Drainage there was none and water was a problem. For cleansing purposes, it was hauled in barrels from the Creek and retailed from door to door. At least one comfortable competence was secured from the sale of Pile o' Bones water. Wells were dug and, at considerable depth, a fair supply of water obtained; but some of it had an alkaline tincture and a good deal of practice was required before the interior machinery of the citizens became habituated to its use. It occasioned a rather inconvenient disability politely known as summer complaint. However, with deeper digging the water improved and the people became impervious to the effects of the alkaline variety. But strangers enjoyed no such immunity and at the earlier meetings of the North-West Council, Regina water was credited on several occasions with having prevented a quorum from being present when important business was up for consideration. Indeed it is stated that after a while the legislators refused to imbibe water at all while in Regina. It was not a water-drinking age anyway and perhaps this was no great deprivation.
There was not a tree or shrub within sight of the town, and if anyone had wanted a stone to throw at a gopher, he would have had to journey at least ten miles to find one.

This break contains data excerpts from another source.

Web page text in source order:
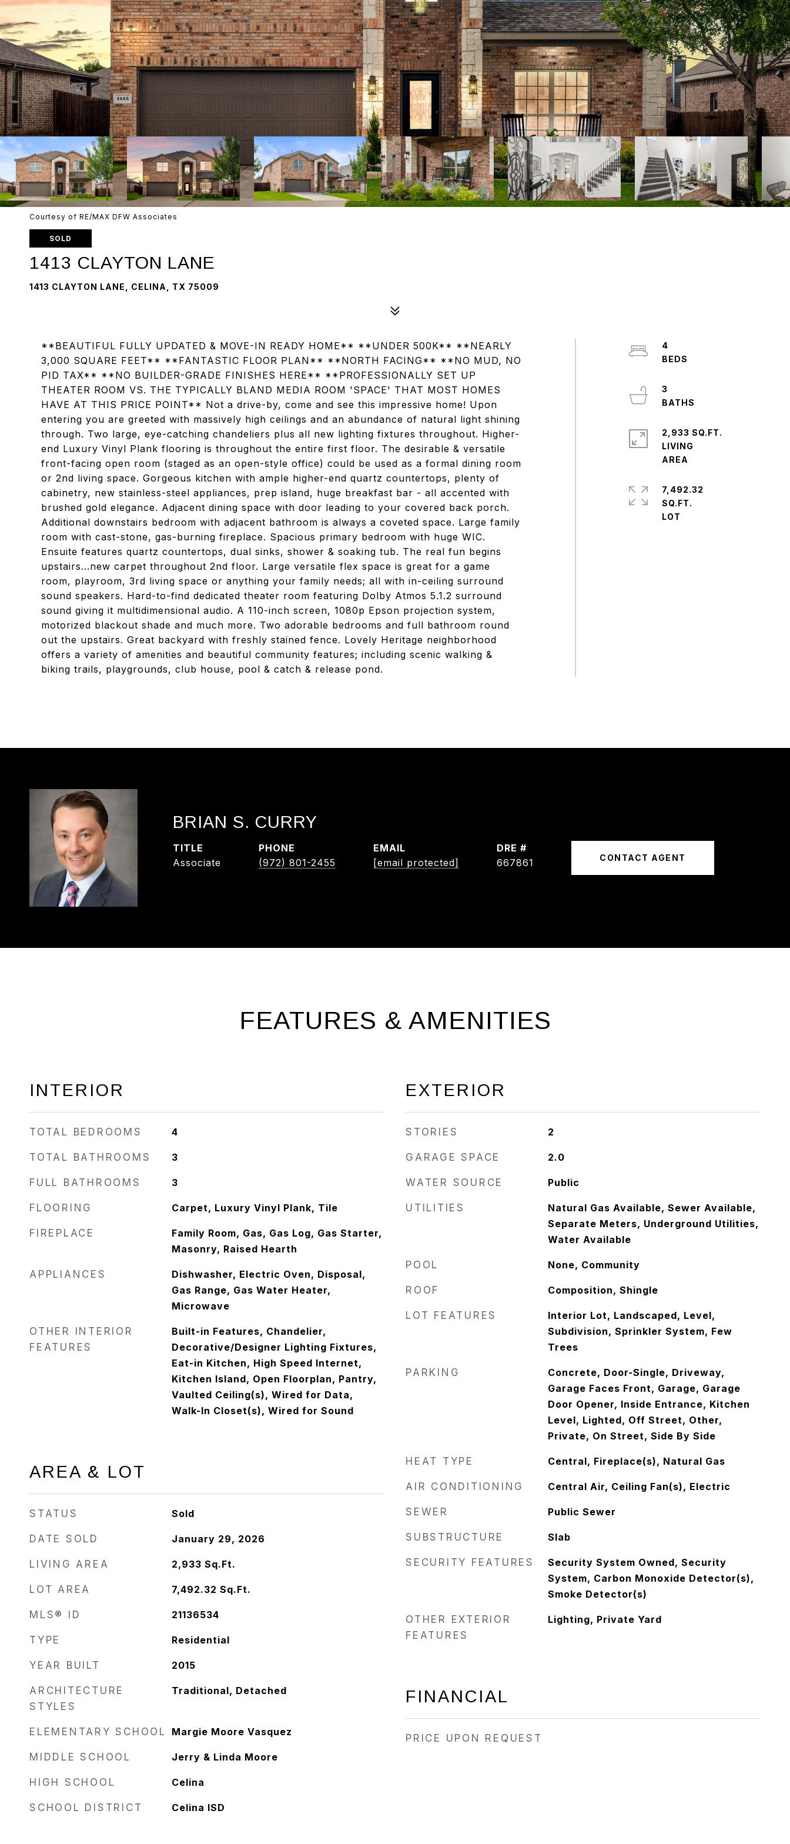
Courtesy of RE/MAX DFW Associates
SOLD
1413 CLAYTON LANE
1413 CLAYTON LANE, CELINA, TX 75009
**BEAUTIFUL FULLY UPDATED & MOVE-IN READY HOME** **UNDER 500K** **NEARLY
3,000 SQUARE FEET** **FANTASTIC FLOOR PLAN** **NORTH FACING** **NO MUD, NO
PID TAX** **NO BUILDER-GRADE FINISHES HERE** **PROFESSIONALLY SET UP
THEATER ROOM VS. THE TYPICALLY BLAND MEDIA ROOM 'SPACE' THAT MOST HOMES
HAVE AT THIS PRICE POINT** Not a drive-by, come and see this impressive home! Upon
entering you are greeted with massively high ceilings and an abundance of natural light shining
through. Two large, eye-catching chandeliers plus all new lighting fixtures throughout. Higher-
end Luxury Vinyl Plank flooring is throughout the entire first floor. The desirable & versatile
front-facing open room (staged as an open-style office) could be used as a formal dining room
or 2nd living space. Gorgeous kitchen with ample higher-end quartz countertops, plenty of
cabinetry, new stainless-steel appliances, prep island, huge breakfast bar - all accented with
brushed gold elegance. Adjacent dining space with door leading to your covered back porch.
Additional downstairs bedroom with adjacent bathroom is always a coveted space. Large family
room with cast-stone, gas-burning fireplace. Spacious primary bedroom with huge WIC.
Ensuite features quartz countertops, dual sinks, shower & soaking tub. The real fun begins
upstairs...new carpet throughout 2nd floor. Large versatile flex space is great for a game
room, playroom, 3rd living space or anything your family needs; all with in-ceiling surround
sound speakers. Hard-to-find dedicated theater room featuring Dolby Atmos 5.1.2 surround
sound giving it multidimensional audio. A 110-inch screen, 1080p Epson projection system,
motorized blackout shade and much more. Two adorable bedrooms and full bathroom round
out the upstairs. Great backyard with freshly stained fence. Lovely Heritage neighborhood
offers a variety of amenities and beautiful community features; including scenic walking &
biking trails, playgrounds, club house, pool & catch & release pond.
4
3
2,933 SQ.FT.
LIVING
7,492.32
SQ.FT.
BRIAN S. CURRY
TITLE
Associate
PHONE
(972) 801-2455
EMAIL
[email protected]
DRE #
667861
CONTACT AGENT
FEATURES & AMENITIES
INTERIOR
TOTAL BEDROOMS 4
TOTAL BATHROOMS 3
FULL BATHROOMS 3
FLOORING Carpet, Luxury Vinyl Plank, Tile
FIREPLACE
Family Room, Gas, Gas Log, Gas Starter,
Masonry, Raised Hearth
APPLIANCES
Dishwasher, Electric Oven, Disposal,
Gas Range, Gas Water Heater,
Microwave
OTHER INTERIOR
FEATURES
Built-in Features, Chandelier,
Decorative/Designer Lighting Fixtures,
Eat-in Kitchen, High Speed Internet,
Kitchen Island, Open Floorplan, Pantry,
Vaulted Ceiling(s), Wired for Data,
Walk-In Closet(s), Wired for Sound
AREA & LOT
STATUS Sold
DATE SOLD January 29, 2026
LIVING AREA 2,933 Sq.Ft.
LOT AREA 7,492.32 Sq.Ft.
MLS® ID 21136534
TYPE Residential
YEAR BUILT 2015
ARCHITECTURE
STYLES
Traditional, Detached
ELEMENTARY SCHOOL Margie Moore Vasquez
MIDDLE SCHOOL Jerry & Linda Moore
HIGH SCHOOL Celina
SCHOOL DISTRICT Celina ISD
EXTERIOR
STORIES 2
GARAGE SPACE 2.0
WATER SOURCE Public
UTILITIES
Natural Gas Available, Sewer Available,
Separate Meters, Underground Utilities,
Water Available
POOL None, Community
ROOF Composition, Shingle
LOT FEATURES
Interior Lot, Landscaped, Level,
Subdivision, Sprinkler System, Few
Trees
PARKING
Concrete, Door-Single, Driveway,
Garage Faces Front, Garage, Garage
Door Opener, Inside Entrance, Kitchen
Level, Lighted, Off Street, Other,
Private, On Street, Side By Side
HEAT TYPE Central, Fireplace(s), Natural Gas
AIR CONDITIONING Central Air, Ceiling Fan(s), Electric
SEWER Public Sewer
SUBSTRUCTURE Slab
SECURITY FEATURES
Security System Owned, Security
System, Carbon Monoxide Detector(s),
Smoke Detector(s)
OTHER EXTERIOR
FEATURES
Lighting, Private Yard
FINANCIAL
PRICE UPON REQUEST
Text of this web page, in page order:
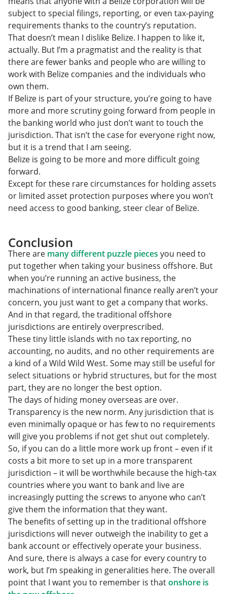
subject to special filings, reporting, or even tax-paying
requirements thanks to the country’s reputation.
That doesn’t mean I dislike Belize. I happen to like it,
actually. But I’m a pragmatist and the reality is that
there are fewer banks and people who are willing to
work with Belize companies and the individuals who
own them.
If Belize is part of your structure, you’re going to have
more and more scrutiny going forward from people in
the banking world who just don’t want to touch the
jurisdiction. That isn’t the case for everyone right now,
but it is a trend that I am seeing.
Belize is going to be more and more difficult going
forward.
Except for these rare circumstances for holding assets
or limited asset protection purposes where you won’t
need access to good banking, steer clear of Belize.
Conclusion
There are many different puzzle pieces you need to
put together when taking your business offshore. But
when you’re running an active business, the
machinations of international finance really aren’t your
concern, you just want to get a company that works.
And in that regard, the traditional offshore
jurisdictions are entirely overprescribed.
These tiny little islands with no tax reporting, no
accounting, no audits, and no other requirements are
a kind of a Wild Wild West. Some may still be useful for
select situations or hybrid structures, but for the most
part, they are no longer the best option.
The days of hiding money overseas are over.
Transparency is the new norm. Any jurisdiction that is
even minimally opaque or has few to no requirements
will give you problems if not get shut out completely.
So, if you can do a little more work up front – even if it
costs a bit more to set up in a more transparent
jurisdiction – it will be worthwhile because the high-tax
countries where you want to bank and live are
increasingly putting the screws to anyone who can’t
give them the information that they want.
The benefits of setting up in the traditional offshore
jurisdictions will never outweigh the inability to get a
bank account or effectively operate your business.
And sure, there is always a case for every country to
work, but I’m speaking in generalities here. The overall
point that I want you to remember is thatonshore is
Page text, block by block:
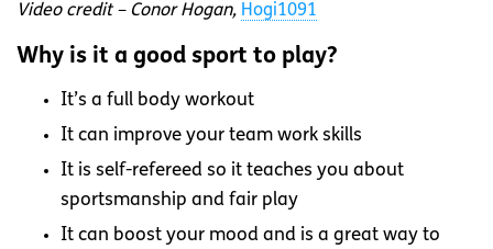
Video credit – Conor Hogan, Hogi1091
Why is it a good sport to play?
It’s a full body workout
It can improve your team work skills
It is self-refereed so it teaches you about
sportsmanship and fair play
It can boost your mood and is a great way to
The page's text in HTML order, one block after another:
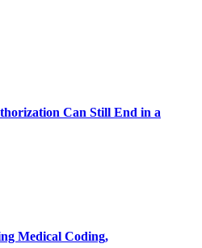
Can Still End in a
Medical Coding,

There was some settlement in the surrounding country. A few hardy pioneers had taken up land to the north between Regina and the Qu'Appelle, but west of Last Mountain Lake there was scarcely a white man's habitation between the Valley and the North Pole. There were a few homesteads close to the southern border of the town, but farther out, the prairie stretched unbroken to the American boundary.
Despite the difficulties with which they were confronted, the pioneers set themselves to work with courage and determination to build a city, and on looking back it seems to me there was a spirit of co-operation and kindliness such as I have never seen elsewhere. No one was allowed to suffer for want of what his neighbour possessed.
To Eastern or overseas eyes, the appearance of our population must have been strange. On ordinary occasions, the women protected themselves from the sun and weather beneath poke bonnets, and on festive days donned headgear which fastened under the chin with broad silk ribbons and was adorned with little bunches of jet ornaments that danced and jingled at every movement. Whether at work or play or Sunday or Saturday, they wore a multiplicity of skirts that cascaded in streaming lines from a horse-hair contraption known as a bustl
Practically every man wore knee-high boots, sometimes beneath the trousers, but more often outside them. The farmers wore black slouch hats quite low in the crown which, when weathered, took on an appearance indescribably disreputable. Stockmen from the south country wore sombreros like those of the cowboys of the American plains.
Colour was given to Regina streets, Heaven save the mark! by the smart uniforms of members of the North-West Mounted Police, some of whom were often to be seen downtown, riding in pairs, or ringing their spur chains on the planks that served for sidewalks. There were Indians in bright coloured blankets and feathered array, and cowboys from the Montana country in chaps and wide Stetsons, swaying with the easy grace of practised riders to every movement of their handsome, wild-looking horses. Wagons lumbered along the thoroughfares, drawn by spans of horses of varying quality and slow-moving oxen that stepped with such deliberation that one might count at least six between the rising and putting down of each cloven hoof. Buckboards, vehicles that nowadays can be seen only in museums of western curiosities, were much in use, and Red River carts built of wood without a nail or bolt, and guiltless of all lubricant, proclaimed their advent miles away by a dolorous, complaining and creaking.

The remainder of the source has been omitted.